At first I started swimming in a team at the age of 5 and windsurfing at the age of 8. So water, the ocean and waves were always part of my life. In my early twenties I tried to surf waves without a sail for the first time and since then I left my sails in the attic more and more often. It was a relief that I only needed a board and a wetsuit, which suited well to travelling the world as a photo assistant at that time. And what can I say, surfing became one of the most important things in my life very quickly.
Why do you surf?
I just love being in the ocean. No matter how big or (im)perfect the waves are, I just love being out there experiencing nature. For me, surfing is not only about catching waves and riding them. I enjoy watching the surface, experiencing the underwater world and the feeling that there is something so much more powerful than us humans. Of course, it's one of the best feelings reading and using the power of the ocean to ride on waves, but for me surfing is more a global experience I can't describe with words than an act of doing sports.
What does a typical day in your life look like?
Hmm. Besides brushing my teeth first thing every morning I actually don’t really have typical days in my life so far. My job as a photographer makes every working day unique, cliché as it may sound. I barely shoot in my hometown Hamburg and travel a lot for work. And when I have some time off, I mostly check the European swell charts and hit the road to either shoot in the water or go surfing. But that changes at the moment because due to corona I started a new woodworking business next to my photography. That means walking my dog, having breakfast, using my van for wood transportation, working hours in the workshop, dinner, bed… you know what I mean. And honestly: I love it. So let's see what the future brings but as everything is somehow connected, like surfing with surf photography, woodwork with frames for my pictures, traveling to take them and so on, I picture myself in a good combination of everything - photo work, woodwork, traveling, ocean, family, doggo. But I can promise that I will not be able to describe a typical day in my life soon. And if I could, I would change that immediately. I just don't want to spend my time living a life I can describe in a couple of sentences, to be honest.

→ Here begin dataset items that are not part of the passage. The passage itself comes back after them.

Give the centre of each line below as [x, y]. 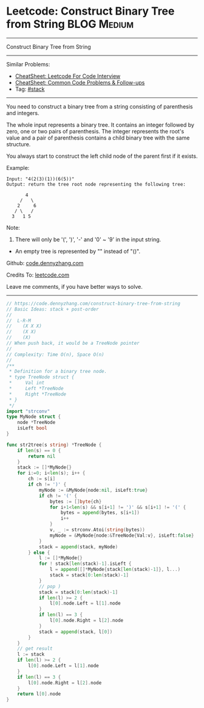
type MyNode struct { [34, 417]
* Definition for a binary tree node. [58, 372]
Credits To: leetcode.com [38, 275]
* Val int [27, 383]
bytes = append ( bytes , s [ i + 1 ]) [100, 513]
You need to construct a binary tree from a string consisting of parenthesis [100, 106]
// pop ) [50, 586]
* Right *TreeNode [38, 394]

What is your favourite surf destination?
I don't really have a favourite destination. I love exploring new places and every time I come back from a trip, I am more than stoked about all the new impressions. If I could, I would probably never visit a place more than 2 or 3 times but rather explore something new. But if I had to choose an outstanding place I really enjoyed surfing, it would be Siargao Island in the Philippines (back when it was not that crowded yet). Blabla… I don't want to start the crowd discussion but the more people the less interested I am in going somewhere. (Fun fact: I might be the only surf photographer who has never been to Bali and I might never go :-). That's probably why I prefer colder places more than your typical tropical surf-dream-destinations.
Everyone has a surfboard with a story, what's yours?
My favorite board is the OK Model by Sharpeye. I bought it in Sao Paulo after one of my first really big jobs overseas. A very successful photographer I assisted once told me to spend the money I would earn with my first big job on something completely for myself without even looking at the price, just as a reminder of the start of my career. He bought himself a used Rolex for over €5000. I bought a surfboard and extended my stay in Brazil with the rest of my money. I've learned that there is more than a career in photography in my life and that I have to make a split between a decent career in advertising photography, money and my passion to enjoy the ocean whenever I can. And the funny thing about that story is, that the board which symbolises all of this and my way of living, has a big OK written on it.
What accounts should we follow on Instagram?
Follow @9GAG, have a laugh while you're on the toilet, put your phone away and go outside with a smile.
Name one thing you would give up surfing
Equality.
Anything else you want to share?
Don't take surfing too seriously! Have fun, behave and enjoy the ocean.